И он, стремительно шагая, увлекает меня за собой, а я, с трудом поспевая за ним, молча оплакиваю свой утраченный рай, я почти бегу по таким знакомым мне улицам, мимо кафе, которое было свидетелем последних подвигов дедушки, и мимо фермы, и мимо решетчатой ограды Валь–де–Грас, за которой во мгле с трудом угадываются очертания собора, и с быстротой кошмарного сна опять оказываюсь в обстановке моей прежней жизни.

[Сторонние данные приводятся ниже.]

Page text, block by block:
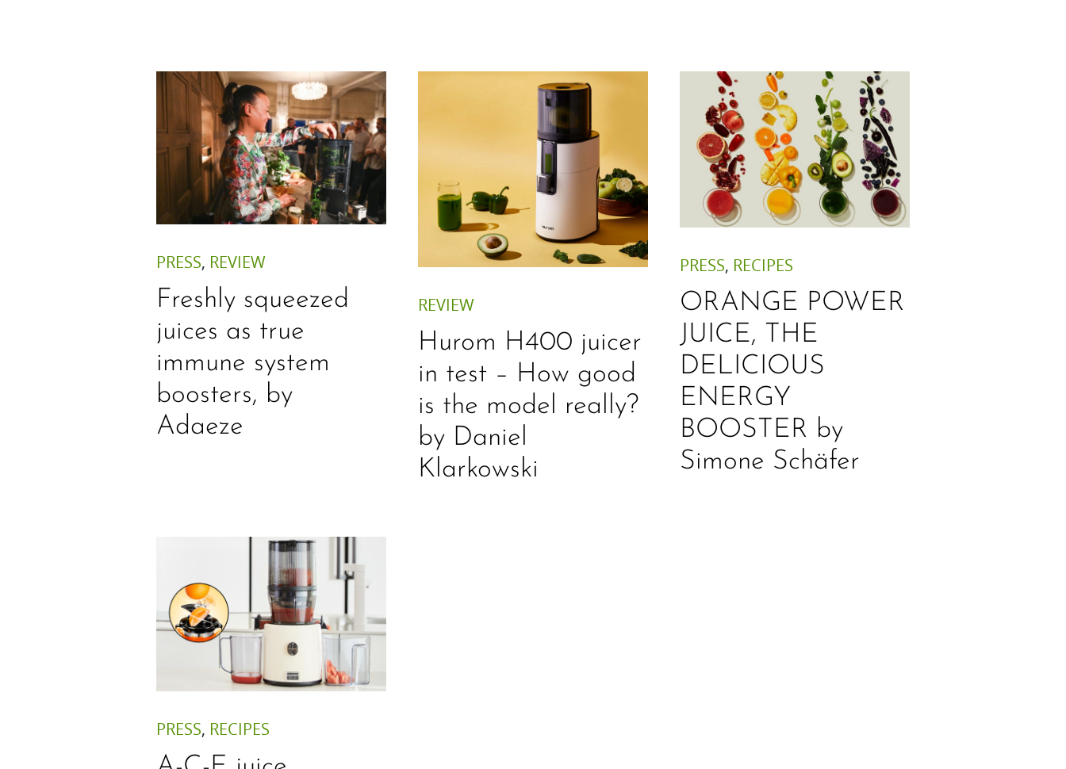
PRESS, REVIEW
Freshly squeezed
juices as true
immune system
boosters, by
Adaeze
REVIEW
Hurom H400 juicer
in test – How good
is the model really?
by Daniel
Klarkowski
PRESS, RECIPES
ORANGE POWER
JUICE, THE
DELICIOUS
ENERGY
BOOSTER by
Simone Schäfer
PRESS, RECIPES

Мама ждала нас в гостиной, она с демонстративным пылом кидается ко мне, обдавая меня ароматом духов, я очень холодно принимаю ее поцелуи, но она не обращает внимания на мою сдержанность и с волнением, даже с восторгом слушает отчет отца о проведенной операции, требуя от него все новых подробностей, и я понимаю, что вдохновительницей заговора была мама. Постепенно усталость, одолевает жгучую обиду, я чувствую себя неуютно в собственном доме, в своей кровати — она, мне теперь кажется, открыта всем ветрам, и мне жестко и холодно спать в ней после пуховых перин семьдесят первого.

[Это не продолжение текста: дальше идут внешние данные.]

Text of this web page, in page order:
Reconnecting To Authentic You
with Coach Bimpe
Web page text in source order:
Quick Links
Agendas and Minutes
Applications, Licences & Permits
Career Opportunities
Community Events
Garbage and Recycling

Я лежу в черной тьме, перерезанной тонким лучиком света, который пробивается из–под двери, и до меня долетают лишь смутные отзвуки двух голосов; разговор, странное дело, ведется сегодня в самом дружеском тоне, но это — согласие сообщников, основанное на бесчестном, подлом предприятии, и, уже засыпая, я думаю о том, что этому согласию предпочел бы даже их шумные распри стародавних времен со шмяканьем ветчины и лапши о кухонную стену…

От шести до десяти

Отец пишет письмо, желая оправдаться…

Я снова вступил во владение своим первым жилищем. Я слонялся от окна, выходящего во двор, к окну, выходящему на улицу, я нашел свои старые игрушки в темном, ведущем в кухню и в ванную коридоре, но тревога, взбаламутившая мне душу из–за учиненного надо мной насилия, не улеглась; возможно, в этом крылась причина того сильнейшего волнения, которое я испытал, когда, будучи уже взрослым человеком, увидел одно из ранних полотен Рембрандта — «Похищение Прозерпины»; правда, приключение, выпавшее на долю богини, было прямо противоположно тому, что случилось в детстве со мной: меня оторвали от пребывания в царстве мертвых, от соседства с тенями прошлого, и перспектива никогда больше не встретиться с моими ночными божествами — как раз она–то и приводила меня в отчаяние.